Why U.S. capitalism perpetuates gender inequality
The concept of equal rights for women has been around for more than 200 years, ever since Mary Wollstonecraft published her essay, “A Vindication of the Rights of Woman,” in 1792. “Equal rights for men and women” was included in the Universal Declaration of Human Rights passed by the United Nations in 1948.
Finally in 1979, the U.N. passed the Convention on the Elimination of All Forms of Discrimination Against Women, which requires all signers to promote gender equality in law and practice. But the U.S. is one of a handful of countries that never signed CEDAW.
When it came up for a vote in Congress in 1981, notoriously racist, sexist, anti-gay bigot Strom Thurmond led the reactionary charge against it. And though President George W. Bush is said to have considered reintroducing it in the early 2000s — probably to bolster the argument that the U.S. invasion of Afghanistan was needed to free women there — that never happened.

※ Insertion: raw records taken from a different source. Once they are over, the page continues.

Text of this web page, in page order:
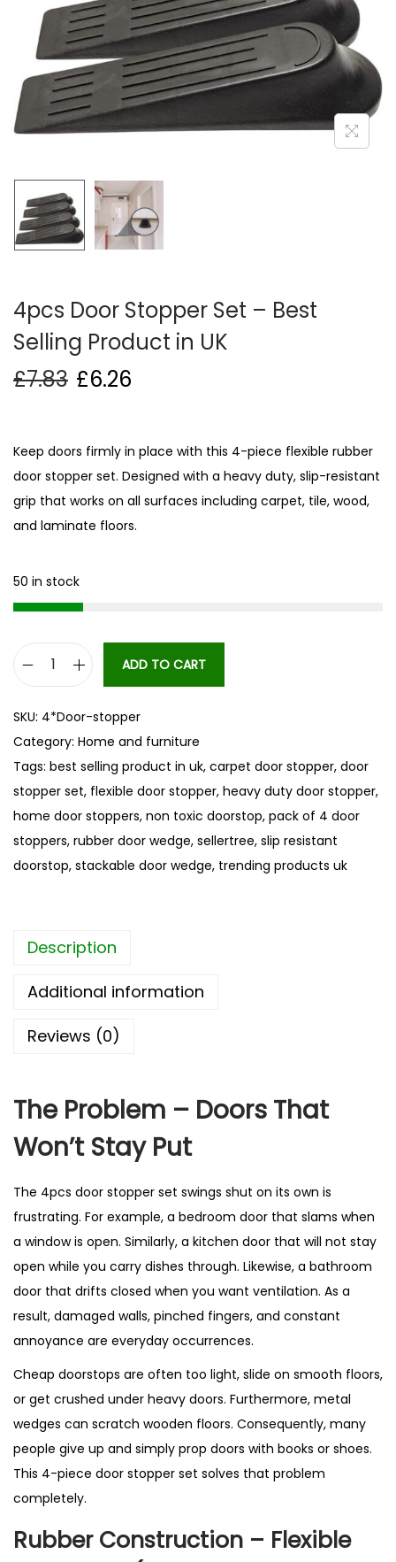
o
n
4pcs Door Stopper Set – Best
Selling Product in UK
£7.83 £6.26
Keep doors firmly in place with this 4-piece flexible rubber
door stopper set. Designed with a heavy duty, slip-resistant
grip that works on all surfaces including carpet, tile, wood,
and laminate floors.
50 in stock
c
s
D
o
o
r
S
p
e
S
–
B
s
t
S
e
l
l
i
n
g
P
r
o
d
c
ADD TO CART
SKU: 4*Door-stopper
Category: Home and furniture
Tags: best selling product in uk, carpet door stopper, door
stopper set, flexible door stopper, heavy duty door stopper,
home door stoppers, non toxic doorstop, pack of 4 door
stoppers, rubber door wedge, sellertree, slip resistant
doorstop, stackable door wedge, trending products uk
Description
Additional information
Reviews (0)
The Problem – Doors That
Won’t Stay Put
The 4pcs door stopper set swings shut on its own is
frustrating. For example, a bedroom door that slams when
a window is open. Similarly, a kitchen door that will not stay
open while you carry dishes through. Likewise, a bathroom
door that drifts closed when you want ventilation. As a
result, damaged walls, pinched fingers, and constant
annoyance are everyday occurrences.
Cheap doorstops are often too light, slide on smooth floors,
or get crushed under heavy doors. Furthermore, metal
wedges can scratch wooden floors. Consequently, many
people give up and simply prop doors with books or shoes.
This 4-piece door stopper set solves that problem
completely.
Rubber Construction – Flexible
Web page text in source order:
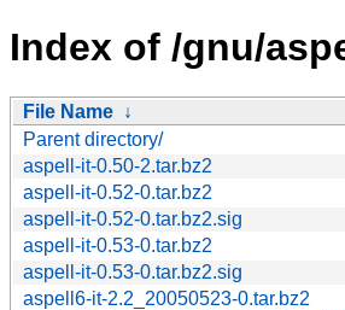
Index of /gnu/
File Name ↓
Parent directory/
aspell-it-0.50-2.tar.bz2
aspell-it-0.52-0.tar.bz2
aspell-it-0.52-0.tar.bz2.sig
aspell-it-0.53-0.tar.bz2
aspell-it-0.53-0.tar.bz2.sig
aspell6-it-2.2_20050523-0.tar.bz2
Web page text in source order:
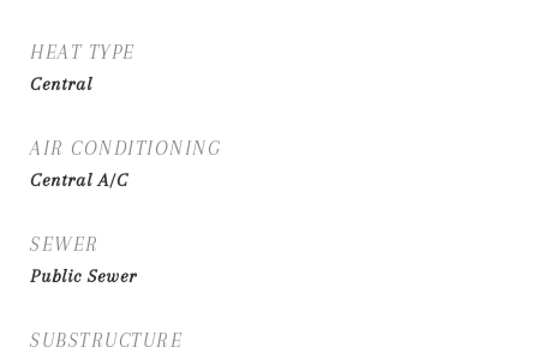
HEAT TYPE
Central
AIR CONDITIONING
Central A/C
SEWER
Public Sewer
SUBSTRUCTURE
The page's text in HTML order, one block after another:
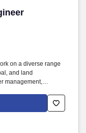
on a diverse range
and land
management,
engineering.
for roadway
for
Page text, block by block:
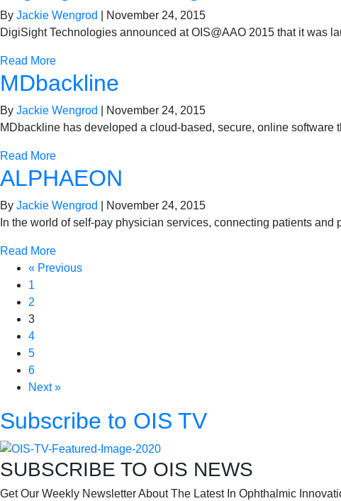
By Jackie Wengrod
November 24, 2015
DigiSight Technologies announced at OIS@AAO 2015 that it was
Read More
MDbackline
By Jackie Wengrod
November 24, 2015
MDbackline has developed a cloud-based, secure, online
Read More
ALPHAEON
By Jackie Wengrod
November 24, 2015
In the world of self-pay physician services, connecting patients
Read More
« Previous
1
2
3
4
5
6
Next »
Subscribe to OIS TV
SUBSCRIBE TO OIS NEWS
Get Our Weekly Newsletter About The Latest In Ophthalmic
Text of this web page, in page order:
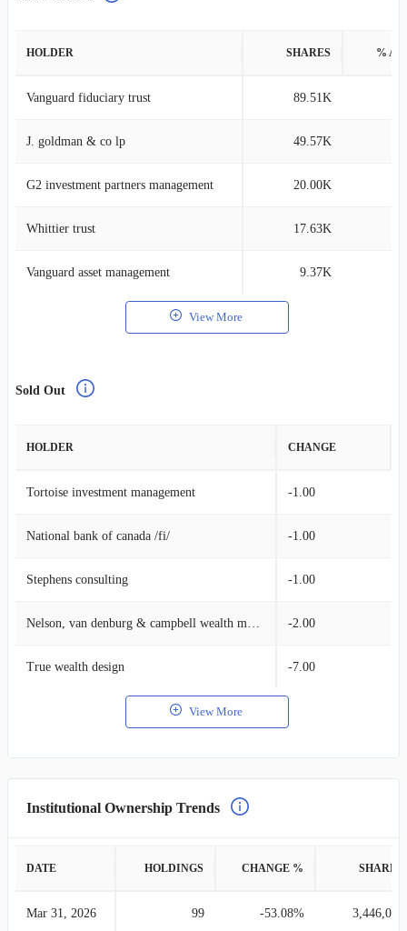
HOLDER SHARES %
Vanguard fiduciary trust 89.51K
J. goldman & co lp 49.57K
G2 investment partners management 20.00K
Whittier trust 17.63K
Vanguard asset management 9.37K
View More
Sold Out
HOLDER CHANGE
Tortoise investment management -1.00
National bank of canada /fi/ -1.00
Stephens consulting -1.00
Nelson, van denburg & campbell wealth management group -2.00
True wealth design -7.00
View More
Institutional Ownership Trends
DATE HOLDINGS CHANGE % SHARES
Mar 31, 2026 99 -53.08% 3,446,015
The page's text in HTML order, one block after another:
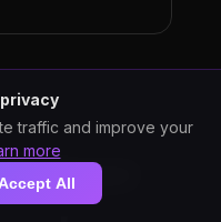
traffic and improve your
more
Accept All
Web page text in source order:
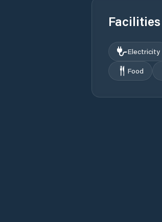
Facilities
Electricity
Food
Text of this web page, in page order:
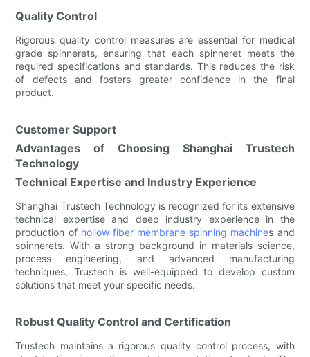
Quality Control
Rigorous quality control measures are essential for medical
grade spinnerets, ensuring that each spinneret meets the
required specifications and standards. This reduces the risk
of defects and fosters greater confidence in the final
product.
Customer Support
Advantages of Choosing Shanghai Trustech
Technology
Technical Expertise and Industry Experience
Shanghai Trustech Technology is recognized for its extensive
technical expertise and deep industry experience in the
production of hollow fiber membrane spinning machines and
spinnerets. With a strong background in materials science,
process engineering, and advanced manufacturing
techniques, Trustech is well-equipped to develop custom
solutions that meet your specific needs.
Robust Quality Control and Certification
Trustech maintains a rigorous quality control process, with
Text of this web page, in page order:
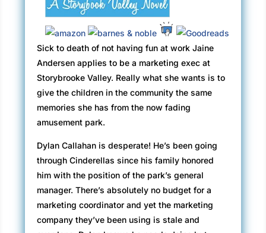
Sick to death of not having fun at work Jaine
Andersen applies to be a marketing exec at
Storybrooke Valley. Really what she wants is to
give the children in the community the same
memories she has from the now fading
amusement park.
Dylan Callahan is desperate! He’s been going
through Cinderellas since his family honored
him with the position of the park’s general
manager. There’s absolutely no budget for a
marketing coordinator and yet the marketing
company they’ve been using is stale and
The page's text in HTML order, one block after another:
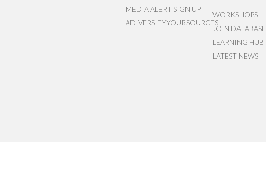
MEDIA ALERT SIGN UP
#DIVERSIFYYOURSOURCES
WORKSHOPS
JOIN DATABASE
LEARNING HUB
LATEST NEWS
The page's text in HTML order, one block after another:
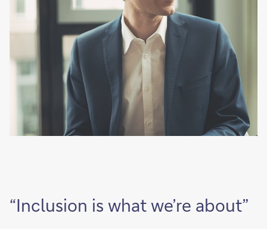
“Inclusion is what we’re about”
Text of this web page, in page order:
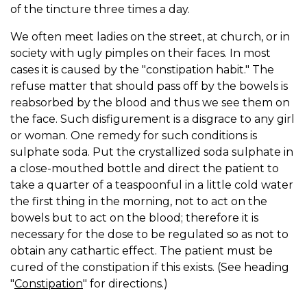
of the tincture three times a day.
We often meet ladies on the street, at church, or in
society with ugly pimples on their faces. In most
cases it is caused by the "constipation habit." The
refuse matter that should pass off by the bowels is
reabsorbed by the blood and thus we see them on
the face. Such disfigurement is a disgrace to any girl
or woman. One remedy for such conditions is
sulphate soda. Put the crystallized soda sulphate in
a close-mouthed bottle and direct the patient to
take a quarter of a teaspoonful in a little cold water
the first thing in the morning, not to act on the
bowels but to act on the blood; therefore it is
necessary for the dose to be regulated so as not to
obtain any cathartic effect. The patient must be
cured of the constipation if this exists. (See heading
"Constipation" for directions.)
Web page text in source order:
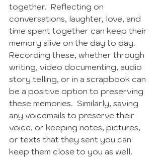
together.  Reflecting on
conversations, laughter, love, and
time spent together can keep their
memory alive on the day to day.
Recording these, whether through
writing, video documenting, audio
story telling, or in a scrapbook can
be a positive option to preserving
these memories.  Similarly, saving
any voicemails to preserve their
voice, or keeping notes, pictures,
or texts that they sent you can
keep them close to you as well.
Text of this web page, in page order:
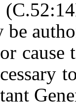
be
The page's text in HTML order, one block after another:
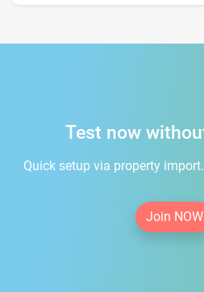
Test now
Quick setup via property
Join NOW
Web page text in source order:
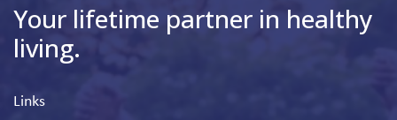
Your lifetime partner in healthy
living.
Links
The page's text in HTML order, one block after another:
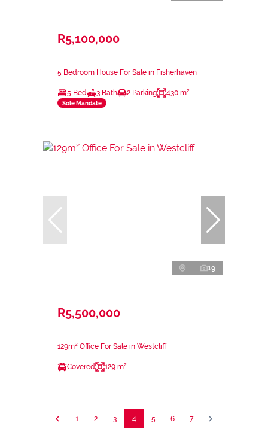
R5,100,000
5 Bedroom House For Sale in Fisherhaven
5 Bed 3 Bath 2 Parking 430 m²
Sole Mandate
19
R5,500,000
129m² Office For Sale in Westcliff
Covered 129 m²
1 2 3 4 5 6 7

No wonder a slew of new sociological studies show that the U.S. is outrageously, totally behind the times when it comes to gender equality. Family historian Stephanie Coontz, writing in the Feb. 17 Sunday Review of the New York Times, reports that the U.S. is one of only eight countries out of 188 countries, and the only major industrialized country, that does not offer paid maternity leave.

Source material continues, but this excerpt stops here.